Every line below must be reproduced exactly. Copy them all.

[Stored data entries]
•••••

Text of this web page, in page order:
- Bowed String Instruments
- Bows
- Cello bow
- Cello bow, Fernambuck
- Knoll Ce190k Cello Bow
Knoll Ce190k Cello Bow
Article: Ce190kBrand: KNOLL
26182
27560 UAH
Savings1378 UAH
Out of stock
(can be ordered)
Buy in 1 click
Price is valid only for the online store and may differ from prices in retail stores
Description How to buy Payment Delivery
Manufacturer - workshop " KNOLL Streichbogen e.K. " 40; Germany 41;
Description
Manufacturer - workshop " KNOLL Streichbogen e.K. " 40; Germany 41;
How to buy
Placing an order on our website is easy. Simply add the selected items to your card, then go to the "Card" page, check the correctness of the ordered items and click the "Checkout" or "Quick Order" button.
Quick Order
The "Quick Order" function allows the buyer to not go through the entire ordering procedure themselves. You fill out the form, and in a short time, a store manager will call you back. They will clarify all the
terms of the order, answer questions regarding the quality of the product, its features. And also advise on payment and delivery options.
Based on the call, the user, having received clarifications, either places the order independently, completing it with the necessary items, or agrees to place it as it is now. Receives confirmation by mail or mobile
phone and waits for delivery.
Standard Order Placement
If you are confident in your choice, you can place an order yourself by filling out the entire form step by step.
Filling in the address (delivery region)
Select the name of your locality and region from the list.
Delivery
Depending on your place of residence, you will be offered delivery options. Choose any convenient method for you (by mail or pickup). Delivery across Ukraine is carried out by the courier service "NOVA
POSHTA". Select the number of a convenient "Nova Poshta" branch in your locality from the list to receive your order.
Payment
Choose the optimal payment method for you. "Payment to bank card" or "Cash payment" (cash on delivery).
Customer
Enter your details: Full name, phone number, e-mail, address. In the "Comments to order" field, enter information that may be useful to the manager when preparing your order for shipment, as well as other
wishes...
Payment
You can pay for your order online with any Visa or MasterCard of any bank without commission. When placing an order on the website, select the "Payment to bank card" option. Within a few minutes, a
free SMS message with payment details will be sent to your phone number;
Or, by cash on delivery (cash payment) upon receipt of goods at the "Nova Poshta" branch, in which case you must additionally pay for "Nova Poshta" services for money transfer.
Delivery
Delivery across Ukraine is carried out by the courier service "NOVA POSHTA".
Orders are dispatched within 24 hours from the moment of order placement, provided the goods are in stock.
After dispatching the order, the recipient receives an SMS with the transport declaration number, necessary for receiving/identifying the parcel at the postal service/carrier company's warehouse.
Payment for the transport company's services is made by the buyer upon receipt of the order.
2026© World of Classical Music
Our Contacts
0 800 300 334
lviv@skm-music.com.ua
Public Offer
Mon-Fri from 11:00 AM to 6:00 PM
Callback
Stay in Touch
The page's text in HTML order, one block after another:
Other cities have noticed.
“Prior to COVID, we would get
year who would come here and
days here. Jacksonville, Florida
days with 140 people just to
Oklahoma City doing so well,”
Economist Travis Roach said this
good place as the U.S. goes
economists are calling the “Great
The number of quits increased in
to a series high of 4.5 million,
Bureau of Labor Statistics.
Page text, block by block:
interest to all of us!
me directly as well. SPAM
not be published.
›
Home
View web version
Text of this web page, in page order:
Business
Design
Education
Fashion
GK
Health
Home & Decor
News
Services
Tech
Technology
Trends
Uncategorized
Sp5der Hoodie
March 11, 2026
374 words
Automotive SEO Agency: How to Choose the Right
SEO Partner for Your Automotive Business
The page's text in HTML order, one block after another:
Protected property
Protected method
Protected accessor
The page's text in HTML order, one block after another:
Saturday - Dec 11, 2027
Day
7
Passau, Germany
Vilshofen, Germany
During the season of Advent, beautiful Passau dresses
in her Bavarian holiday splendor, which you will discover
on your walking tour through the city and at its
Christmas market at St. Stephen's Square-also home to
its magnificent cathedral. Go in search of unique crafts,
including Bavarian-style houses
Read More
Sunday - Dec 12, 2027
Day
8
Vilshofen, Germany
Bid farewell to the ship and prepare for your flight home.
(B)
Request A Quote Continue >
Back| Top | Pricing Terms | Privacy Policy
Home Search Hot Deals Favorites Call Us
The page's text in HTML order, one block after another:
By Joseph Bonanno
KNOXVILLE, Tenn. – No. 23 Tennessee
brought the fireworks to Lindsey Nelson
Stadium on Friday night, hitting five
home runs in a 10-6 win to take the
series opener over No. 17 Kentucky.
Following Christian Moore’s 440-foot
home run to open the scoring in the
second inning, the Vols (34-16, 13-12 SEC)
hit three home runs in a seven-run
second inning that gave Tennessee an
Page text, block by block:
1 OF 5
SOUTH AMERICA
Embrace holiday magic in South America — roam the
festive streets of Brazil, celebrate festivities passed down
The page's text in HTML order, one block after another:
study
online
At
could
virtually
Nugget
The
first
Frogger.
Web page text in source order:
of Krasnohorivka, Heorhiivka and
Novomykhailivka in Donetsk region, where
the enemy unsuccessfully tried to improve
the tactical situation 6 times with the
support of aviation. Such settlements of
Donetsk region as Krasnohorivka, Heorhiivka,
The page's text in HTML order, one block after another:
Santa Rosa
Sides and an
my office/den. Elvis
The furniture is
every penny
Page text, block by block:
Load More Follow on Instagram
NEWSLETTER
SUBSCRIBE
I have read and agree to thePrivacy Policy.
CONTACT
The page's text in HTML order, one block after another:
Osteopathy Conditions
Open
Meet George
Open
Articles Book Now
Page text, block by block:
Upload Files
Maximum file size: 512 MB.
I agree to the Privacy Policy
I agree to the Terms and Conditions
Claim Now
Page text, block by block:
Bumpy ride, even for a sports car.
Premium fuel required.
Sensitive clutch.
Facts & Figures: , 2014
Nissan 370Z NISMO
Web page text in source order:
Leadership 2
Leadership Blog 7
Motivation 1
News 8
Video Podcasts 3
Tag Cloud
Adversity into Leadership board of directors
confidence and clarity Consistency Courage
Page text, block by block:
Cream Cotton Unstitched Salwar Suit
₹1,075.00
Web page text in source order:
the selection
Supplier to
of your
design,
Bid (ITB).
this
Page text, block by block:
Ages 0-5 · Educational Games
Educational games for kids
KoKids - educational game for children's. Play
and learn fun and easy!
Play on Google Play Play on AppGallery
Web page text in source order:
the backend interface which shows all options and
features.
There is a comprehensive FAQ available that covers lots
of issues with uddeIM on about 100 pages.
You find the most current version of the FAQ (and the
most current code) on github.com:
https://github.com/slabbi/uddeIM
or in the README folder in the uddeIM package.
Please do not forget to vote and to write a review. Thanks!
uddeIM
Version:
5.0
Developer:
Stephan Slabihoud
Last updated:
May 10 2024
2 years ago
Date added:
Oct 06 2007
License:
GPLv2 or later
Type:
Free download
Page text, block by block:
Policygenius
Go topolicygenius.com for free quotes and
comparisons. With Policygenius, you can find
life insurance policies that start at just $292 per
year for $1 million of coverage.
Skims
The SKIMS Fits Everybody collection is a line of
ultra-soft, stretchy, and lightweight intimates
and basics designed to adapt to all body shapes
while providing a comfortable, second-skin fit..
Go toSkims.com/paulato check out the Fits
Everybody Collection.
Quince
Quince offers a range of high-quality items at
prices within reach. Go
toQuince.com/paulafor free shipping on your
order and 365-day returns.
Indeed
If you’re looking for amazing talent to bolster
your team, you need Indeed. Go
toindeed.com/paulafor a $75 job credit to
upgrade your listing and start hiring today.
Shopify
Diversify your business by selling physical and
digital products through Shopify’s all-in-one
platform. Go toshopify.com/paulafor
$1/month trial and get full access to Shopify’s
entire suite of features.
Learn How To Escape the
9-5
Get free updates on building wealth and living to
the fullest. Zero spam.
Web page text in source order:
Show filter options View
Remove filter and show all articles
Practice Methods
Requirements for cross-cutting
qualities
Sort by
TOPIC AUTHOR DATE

•••••

-- EXERCISE RESPONSE --
Text of this web page, in page order:
- Bowed String Instruments
- Bows
- Cello bow
- Cello bow, Fernambuck
- Knoll Ce190k Cello Bow
Knoll Ce190k Cello Bow
Article: Ce190kBrand: KNOLL
26182
27560 UAH
Savings1378 UAH
Out of stock
(can be ordered)
Buy in 1 click
Price is valid only for the online store and may differ from prices in retail stores
Description How to buy Payment Delivery
Manufacturer - workshop " KNOLL Streichbogen e.K. " 40; Germany 41;
Description
Manufacturer - workshop " KNOLL Streichbogen e.K. " 40; Germany 41;
How to buy
Placing an order on our website is easy. Simply add the selected items to your card, then go to the "Card" page, check the correctness of the ordered items and click the "Checkout" or "Quick Order" button.
Quick Order
The "Quick Order" function allows the buyer to not go through the entire ordering procedure themselves. You fill out the form, and in a short time, a store manager will call you back. They will clarify all the
terms of the order, answer questions regarding the quality of the product, its features. And also advise on payment and delivery options.
Based on the call, the user, having received clarifications, either places the order independently, completing it with the necessary items, or agrees to place it as it is now. Receives confirmation by mail or mobile
phone and waits for delivery.
Standard Order Placement
If you are confident in your choice, you can place an order yourself by filling out the entire form step by step.
Filling in the address (delivery region)
Select the name of your locality and region from the list.
Delivery
Depending on your place of residence, you will be offered delivery options. Choose any convenient method for you (by mail or pickup). Delivery across Ukraine is carried out by the courier service "NOVA
POSHTA". Select the number of a convenient "Nova Poshta" branch in your locality from the list to receive your order.
Payment
Choose the optimal payment method for you. "Payment to bank card" or "Cash payment" (cash on delivery).
Customer
Enter your details: Full name, phone number, e-mail, address. In the "Comments to order" field, enter information that may be useful to the manager when preparing your order for shipment, as well as other
wishes...
Payment
You can pay for your order online with any Visa or MasterCard of any bank without commission. When placing an order on the website, select the "Payment to bank card" option. Within a few minutes, a
free SMS message with payment details will be sent to your phone number;
Or, by cash on delivery (cash payment) upon receipt of goods at the "Nova Poshta" branch, in which case you must additionally pay for "Nova Poshta" services for money transfer.
Delivery
Delivery across Ukraine is carried out by the courier service "NOVA POSHTA".
Orders are dispatched within 24 hours from the moment of order placement, provided the goods are in stock.
After dispatching the order, the recipient receives an SMS with the transport declaration number, necessary for receiving/identifying the parcel at the postal service/carrier company's warehouse.
Payment for the transport company's services is made by the buyer upon receipt of the order.
2026© World of Classical Music
Our Contacts
0 800 300 334
lviv@skm-music.com.ua
Public Offer
Mon-Fri from 11:00 AM to 6:00 PM
Callback
Stay in Touch
The page's text in HTML order, one block after another:
Other cities have noticed.
“Prior to COVID, we would get
year who would come here and
days here. Jacksonville, Florida
days with 140 people just to
Oklahoma City doing so well,”
Economist Travis Roach said this
good place as the U.S. goes
economists are calling the “Great
The number of quits increased in
to a series high of 4.5 million,
Bureau of Labor Statistics.
Page text, block by block:
interest to all of us!
me directly as well. SPAM
not be published.
›
Home
View web version
Text of this web page, in page order:
Business
Design
Education
Fashion
GK
Health
Home & Decor
News
Services
Tech
Technology
Trends
Uncategorized
Sp5der Hoodie
March 11, 2026
374 words
Automotive SEO Agency: How to Choose the Right
SEO Partner for Your Automotive Business
The page's text in HTML order, one block after another:
Protected property
Protected method
Protected accessor
The page's text in HTML order, one block after another:
Saturday - Dec 11, 2027
Day
7
Passau, Germany
Vilshofen, Germany
During the season of Advent, beautiful Passau dresses
in her Bavarian holiday splendor, which you will discover
on your walking tour through the city and at its
Christmas market at St. Stephen's Square-also home to
its magnificent cathedral. Go in search of unique crafts,
including Bavarian-style houses
Read More
Sunday - Dec 12, 2027
Day
8
Vilshofen, Germany
Bid farewell to the ship and prepare for your flight home.
(B)
Request A Quote Continue >
Back| Top | Pricing Terms | Privacy Policy
Home Search Hot Deals Favorites Call Us
The page's text in HTML order, one block after another:
By Joseph Bonanno
KNOXVILLE, Tenn. – No. 23 Tennessee
brought the fireworks to Lindsey Nelson
Stadium on Friday night, hitting five
home runs in a 10-6 win to take the
series opener over No. 17 Kentucky.
Following Christian Moore’s 440-foot
home run to open the scoring in the
second inning, the Vols (34-16, 13-12 SEC)
hit three home runs in a seven-run
second inning that gave Tennessee an
Page text, block by block:
1 OF 5
SOUTH AMERICA
Embrace holiday magic in South America — roam the
festive streets of Brazil, celebrate festivities passed down
The page's text in HTML order, one block after another:
study
online
At
could
virtually
Nugget
The
first
Frogger.
Web page text in source order:
of Krasnohorivka, Heorhiivka and
Novomykhailivka in Donetsk region, where
the enemy unsuccessfully tried to improve
the tactical situation 6 times with the
support of aviation. Such settlements of
Donetsk region as Krasnohorivka, Heorhiivka,
The page's text in HTML order, one block after another:
Santa Rosa
Sides and an
my office/den. Elvis
The furniture is
every penny
Page text, block by block:
Load More Follow on Instagram
NEWSLETTER
SUBSCRIBE
I have read and agree to thePrivacy Policy.
CONTACT
The page's text in HTML order, one block after another:
Osteopathy Conditions
Open
Meet George
Open
Articles Book Now
Page text, block by block:
Upload Files
Maximum file size: 512 MB.
I agree to the Privacy Policy
I agree to the Terms and Conditions
Claim Now
Page text, block by block:
Bumpy ride, even for a sports car.
Premium fuel required.
Sensitive clutch.
Facts & Figures: , 2014
Nissan 370Z NISMO
Web page text in source order:
Leadership 2
Leadership Blog 7
Motivation 1
News 8
Video Podcasts 3
Tag Cloud
Adversity into Leadership board of directors
confidence and clarity Consistency Courage
Page text, block by block:
Cream Cotton Unstitched Salwar Suit
₹1,075.00
Web page text in source order:
the selection
Supplier to
of your
design,
Bid (ITB).
this
Page text, block by block:
Ages 0-5 · Educational Games
Educational games for kids
KoKids - educational game for children's. Play
and learn fun and easy!
Play on Google Play Play on AppGallery
Web page text in source order:
the backend interface which shows all options and
features.
There is a comprehensive FAQ available that covers lots
of issues with uddeIM on about 100 pages.
You find the most current version of the FAQ (and the
most current code) on github.com:
https://github.com/slabbi/uddeIM
or in the README folder in the uddeIM package.
Please do not forget to vote and to write a review. Thanks!
uddeIM
Version:
5.0
Developer:
Stephan Slabihoud
Last updated:
May 10 2024
2 years ago
Date added:
Oct 06 2007
License:
GPLv2 or later
Type:
Free download
Page text, block by block:
Policygenius
Go topolicygenius.com for free quotes and
comparisons. With Policygenius, you can find
life insurance policies that start at just $292 per
year for $1 million of coverage.
Skims
The SKIMS Fits Everybody collection is a line of
ultra-soft, stretchy, and lightweight intimates
and basics designed to adapt to all body shapes
while providing a comfortable, second-skin fit..
Go toSkims.com/paulato check out the Fits
Everybody Collection.
Quince
Quince offers a range of high-quality items at
prices within reach. Go
toQuince.com/paulafor free shipping on your
order and 365-day returns.
Indeed
If you’re looking for amazing talent to bolster
your team, you need Indeed. Go
toindeed.com/paulafor a $75 job credit to
upgrade your listing and start hiring today.
Shopify
Diversify your business by selling physical and
digital products through Shopify’s all-in-one
platform. Go toshopify.com/paulafor
$1/month trial and get full access to Shopify’s
entire suite of features.
Learn How To Escape the
9-5
Get free updates on building wealth and living to
the fullest. Zero spam.
Web page text in source order:
Show filter options View
Remove filter and show all articles
Practice Methods
Requirements for cross-cutting
qualities
Sort by
TOPIC AUTHOR DATE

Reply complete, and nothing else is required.